* Action item
Omitting the images, transcribe the records below exactly as they stand.

━━━━━ Data supplied ━━━━━

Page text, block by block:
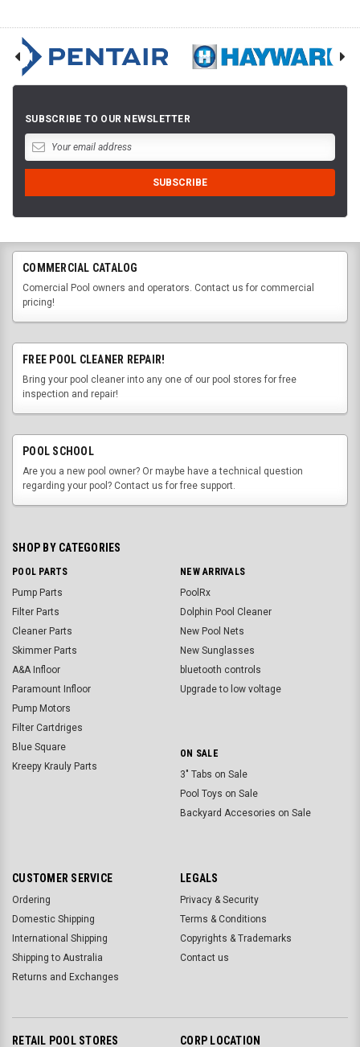
SUBSCRIBE TO OUR NEWSLETTER
COMMERCIAL CATALOG
Comercial Pool owners and operators. Contact us for commercial
pricing!
FREE POOL CLEANER REPAIR!
Bring your pool cleaner into any one of our pool stores for free
inspection and repair!
POOL SCHOOL
Are you a new pool owner? Or maybe have a technical question
regarding your pool? Contact us for free support.
SHOP BY CATEGORIES
POOL PARTS
Pump Parts
Filter Parts
Cleaner Parts
Skimmer Parts
A&A Infloor
Paramount Infloor
Pump Motors
Filter Cartdriges
Blue Square
Kreepy Krauly Parts
NEW ARRIVALS
PoolRx
Dolphin Pool Cleaner
New Pool Nets
New Sunglasses
bluetooth controls
Upgrade to low voltage
ON SALE
3" Tabs on Sale
Pool Toys on Sale
Backyard Accesories on Sale
CUSTOMER SERVICE
Ordering
Domestic Shipping
International Shipping
Shipping to Australia
Returns and Exchanges
LEGALS
Privacy & Security
Terms & Conditions
Copyrights & Trademarks
Contact us
RETAIL POOL STORES CORP LOCATION
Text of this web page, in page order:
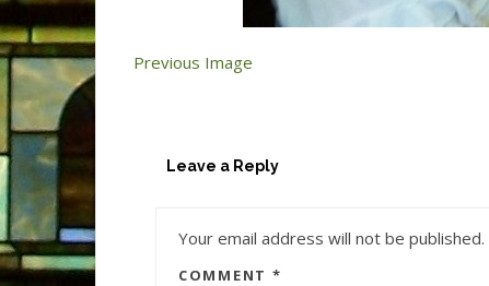
Previous Image
Leave a Reply
Your email address will not be published.
COMMENT *
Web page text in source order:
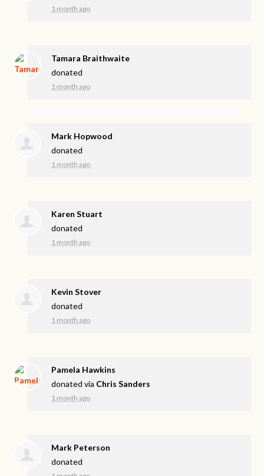
1 month ago
Tamara Braithwaite
donated
1 month ago
Mark Hopwood
donated
1 month ago
Karen Stuart
donated
1 month ago
Kevin Stover
donated
1 month ago
Pamela Hawkins
donated via Chris Sanders
1 month ago
Mark Peterson
donated
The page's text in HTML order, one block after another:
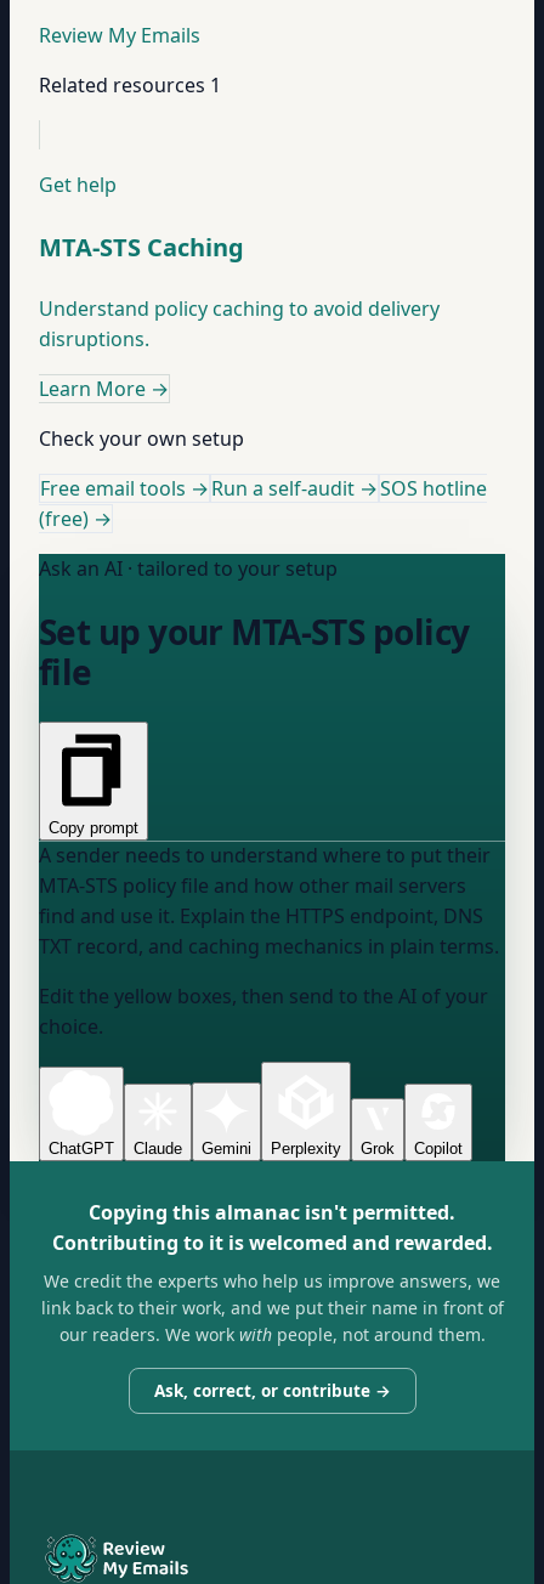
Review My Emails
Related resources 1
Get help
MTA-STS Caching
Understand policy caching to avoid delivery
disruptions.
Learn More →
Check your own setup
Free email tools →Run a self-audit →SOS hotline
(free) →
Ask an AI · tailored to your setup
Set up your MTA-STS policy
file
Copy prompt
A sender needs to understand where to put their
MTA-STS policy file and how other mail servers
find and use it. Explain the HTTPS endpoint, DNS
TXT record, and caching mechanics in plain terms.
Edit the yellow boxes, then send to the AI of your
choice.
ChatGPT Claude Gemini Perplexity Grok Copilot
Copying this almanac isn't permitted.
Contributing to it is welcomed and rewarded.
We credit the experts who help us improve answers, we
link back to their work, and we put their name in front of
our readers. We workwithpeople, not around them.
Ask, correct, or contribute →

━━━━━

* Finished exercise
Page text, block by block:
SUBSCRIBE TO OUR NEWSLETTER
COMMERCIAL CATALOG
Comercial Pool owners and operators. Contact us for commercial
pricing!
FREE POOL CLEANER REPAIR!
Bring your pool cleaner into any one of our pool stores for free
inspection and repair!
POOL SCHOOL
Are you a new pool owner? Or maybe have a technical question
regarding your pool? Contact us for free support.
SHOP BY CATEGORIES
POOL PARTS
Pump Parts
Filter Parts
Cleaner Parts
Skimmer Parts
A&A Infloor
Paramount Infloor
Pump Motors
Filter Cartdriges
Blue Square
Kreepy Krauly Parts
NEW ARRIVALS
PoolRx
Dolphin Pool Cleaner
New Pool Nets
New Sunglasses
bluetooth controls
Upgrade to low voltage
ON SALE
3" Tabs on Sale
Pool Toys on Sale
Backyard Accesories on Sale
CUSTOMER SERVICE
Ordering
Domestic Shipping
International Shipping
Shipping to Australia
Returns and Exchanges
LEGALS
Privacy & Security
Terms & Conditions
Copyrights & Trademarks
Contact us
RETAIL POOL STORES CORP LOCATION
Text of this web page, in page order:
Previous Image
Leave a Reply
Your email address will not be published.
COMMENT *
Web page text in source order:
1 month ago
Tamara Braithwaite
donated
1 month ago
Mark Hopwood
donated
1 month ago
Karen Stuart
donated
1 month ago
Kevin Stover
donated
1 month ago
Pamela Hawkins
donated via Chris Sanders
1 month ago
Mark Peterson
donated
The page's text in HTML order, one block after another:
Review My Emails
Related resources 1
Get help
MTA-STS Caching
Understand policy caching to avoid delivery
disruptions.
Learn More →
Check your own setup
Free email tools →Run a self-audit →SOS hotline
(free) →
Ask an AI · tailored to your setup
Set up your MTA-STS policy
file
Copy prompt
A sender needs to understand where to put their
MTA-STS policy file and how other mail servers
find and use it. Explain the HTTPS endpoint, DNS
TXT record, and caching mechanics in plain terms.
Edit the yellow boxes, then send to the AI of your
choice.
ChatGPT Claude Gemini Perplexity Grok Copilot
Copying this almanac isn't permitted.
Contributing to it is welcomed and rewarded.
We credit the experts who help us improve answers, we
link back to their work, and we put their name in front of
our readers. We workwithpeople, not around them.
Ask, correct, or contribute →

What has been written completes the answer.